From mboxrd@z Thu Jan  1 00:00:00 1970
Return-Path: <linux-kernel-owner+w=401wt.eu-S1760805AbZBMBjS@vger.kernel.org>
Received: (majordomo@vger.kernel.org) by vger.kernel.org via listexpand
	id S1760805AbZBMBjS (ORCPT <rfc822;w@1wt.eu>);
	Thu, 12 Feb 2009 20:39:18 -0500
Received: (majordomo@vger.kernel.org) by vger.kernel.org id S1752437AbZBMBjG
	(ORCPT <rfc822;linux-kernel-outgoing>);
	Thu, 12 Feb 2009 20:39:06 -0500
Received: from gw.goop.org ([64.81.55.164]:60124 "EHLO mail.goop.org"
	rhost-flags-OK-OK-OK-OK) by vger.kernel.org with ESMTP
	id S1755237AbZBMBjE (ORCPT <rfc822;linux-kernel@vger.kernel.org>);
	Thu, 12 Feb 2009 20:39:04 -0500
Message-ID: <4994CF35.60507@goop.org>
Date: Thu, 12 Feb 2009 17:39:01 -0800
From: Jeremy Fitzhardinge <jeremy@goop.org>
User-Agent: Thunderbird 2.0.0.19 (X11/20090105)
MIME-Version: 1.0
To: Andrew Morton <akpm@linux-foundation.org>
CC: linux-kernel@vger.kernel.org, Nick Piggin <nickpiggin@yahoo.com.au>,
       linux-mm@kvack.org
Subject: Re: [PATCH] mm: disable preemption in apply_to_pte_range
References: <4994BCF0.30005@goop.org>	<4994C052.9060907@goop.org> <20090212165539.5ce51468.akpm@linux-foundation.org>
In-Reply-To: <20090212165539.5ce51468.akpm@linux-foundation.org>
X-Enigmail-Version: 0.95.6
Content-Type: text/plain; charset=ISO-8859-1; format=flowed
Content-Transfer-Encoding: 7bit
Sender: linux-kernel-owner@vger.kernel.org
List-ID: <linux-kernel.vger.kernel.org>
X-Mailing-List: linux-kernel@vger.kernel.org

Andrew Morton wrote:
> This weakens the apply_to_page_range() utility by newly requiring that
> the callback function be callable under preempt_disable() if the target
> mm is init_mm.  I guess we can live with that.
>
> It's OK for the two present in-tree callers.  There might of course be
> out-of-tree callers which break, but it is unlikely.
>
> The patch should include a comment explaining why there is a random
> preempt_disable() in this function.
>   

I cuddled them up to their corresponding arch_X_lazy_mmu_mode calls to 
get this across, but I guess some prose would be helpful here.

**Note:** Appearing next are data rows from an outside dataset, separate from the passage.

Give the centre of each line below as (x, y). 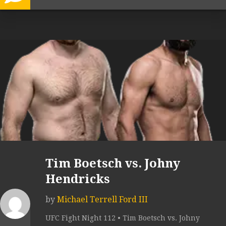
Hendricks (78, 179)
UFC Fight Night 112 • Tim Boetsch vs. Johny (123, 218)
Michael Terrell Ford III (102, 200)
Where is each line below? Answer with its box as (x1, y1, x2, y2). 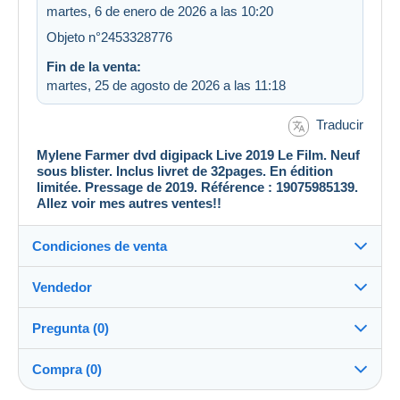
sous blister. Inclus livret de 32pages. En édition (37, 162, 333, 179)
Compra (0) (32, 361, 102, 377)
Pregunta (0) (32, 320, 109, 336)
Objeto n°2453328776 (46, 29, 172, 46)
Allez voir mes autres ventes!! (37, 195, 221, 211)
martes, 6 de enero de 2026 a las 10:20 (46, 4, 273, 20)
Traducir (316, 117, 363, 133)
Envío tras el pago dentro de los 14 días (37, 353, 267, 369)
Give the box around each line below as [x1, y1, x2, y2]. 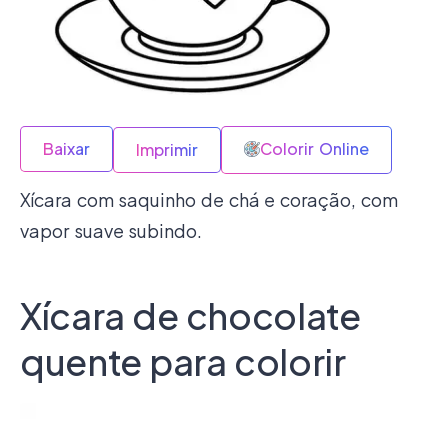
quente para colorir [20, 338, 346, 384]
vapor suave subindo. [20, 218, 203, 242]
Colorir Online [260, 137, 369, 159]
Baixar [43, 137, 90, 159]
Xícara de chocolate [20, 292, 361, 338]
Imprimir [136, 138, 198, 160]
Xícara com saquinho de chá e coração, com [20, 187, 398, 211]
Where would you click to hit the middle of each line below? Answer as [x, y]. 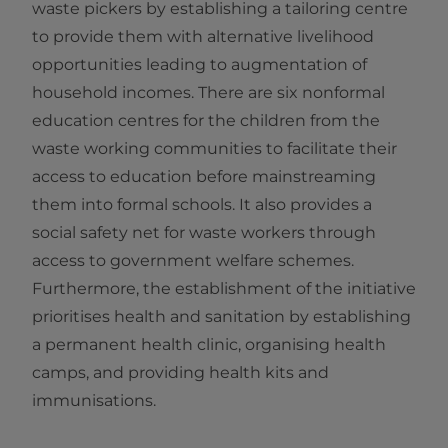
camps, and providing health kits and [180, 373]
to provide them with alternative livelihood [203, 37]
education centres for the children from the [206, 121]
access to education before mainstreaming [204, 177]
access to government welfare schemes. [193, 261]
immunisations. [94, 401]
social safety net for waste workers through [204, 233]
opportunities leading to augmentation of [199, 65]
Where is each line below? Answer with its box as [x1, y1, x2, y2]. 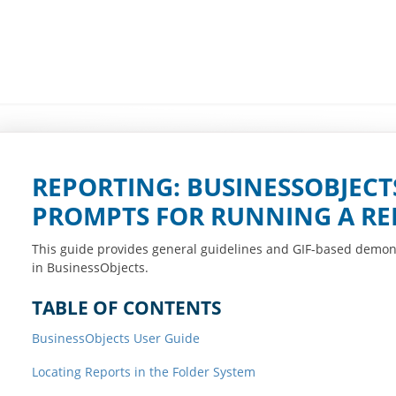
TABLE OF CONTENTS [31, 295, 222, 320]
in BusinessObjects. [31, 259, 152, 276]
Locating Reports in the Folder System [31, 362, 255, 380]
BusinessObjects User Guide [31, 329, 200, 346]
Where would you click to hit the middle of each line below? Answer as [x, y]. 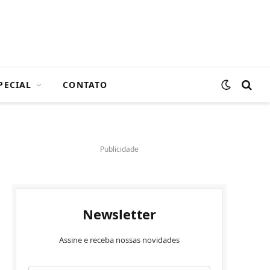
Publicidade [119, 149]
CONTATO [85, 84]
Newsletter [119, 214]
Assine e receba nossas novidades [119, 240]
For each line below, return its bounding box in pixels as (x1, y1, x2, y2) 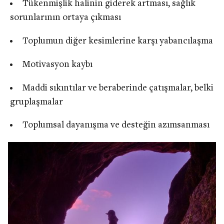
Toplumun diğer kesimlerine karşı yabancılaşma (22, 36, 213, 46)
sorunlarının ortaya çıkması (10, 13, 121, 23)
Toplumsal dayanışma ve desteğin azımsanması (22, 120, 209, 130)
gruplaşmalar (10, 97, 63, 107)
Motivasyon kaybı (22, 59, 92, 69)
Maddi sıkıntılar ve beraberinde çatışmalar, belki (22, 83, 213, 93)
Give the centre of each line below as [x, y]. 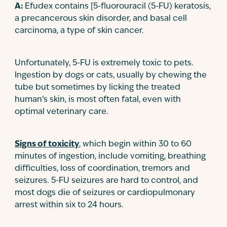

> Why is apply_to_page_range() exported to modules, btw?  I can find no
> modules which need it.  Unexporting that function would make the
> proposed weakening even less serious.
>   

I have some yet-to-be upstreamed code that can use it from modules.

> The patch assumes that
> arch_enter_lazy_mmu_mode()/arch_leave_lazy_mmu_mode() must have
> preemption disabled for all architectures.  Is this a sensible
> assumption?
>   

In general the model for lazy updates is that you're batching the 
updates in some queue somewhere, which is almost certainly a piece of 
percpu state being maintained by someone.  Its therefore broken and/or 
meaningless to have the code making the updates wandering between cpus 
for the duration of the lazy updates.

> If so, should we do the preempt_disable/enable within those functions? 
> Probably not worth the cost, I guess.

The specific rules are that 
arch_enter_lazy_mmu_mode()/arch_leave_lazy_mmu_mode() require you to be 
holding the appropriate pte locks for the ptes you're updating, so 
preemption is naturally disabled in that case.

This all goes a bit strange with init_mm's non-requirement for taking 
pte locks.  The caller has to arrange for some kind of serialization on 
updating the range in question, and that could be a mutex.  Explicitly 
disabling preemption in enter_lazy_mmu_mode would make sense for this 
case, but it would be redundant for the common case of batched updates 
to usermode ptes.

    J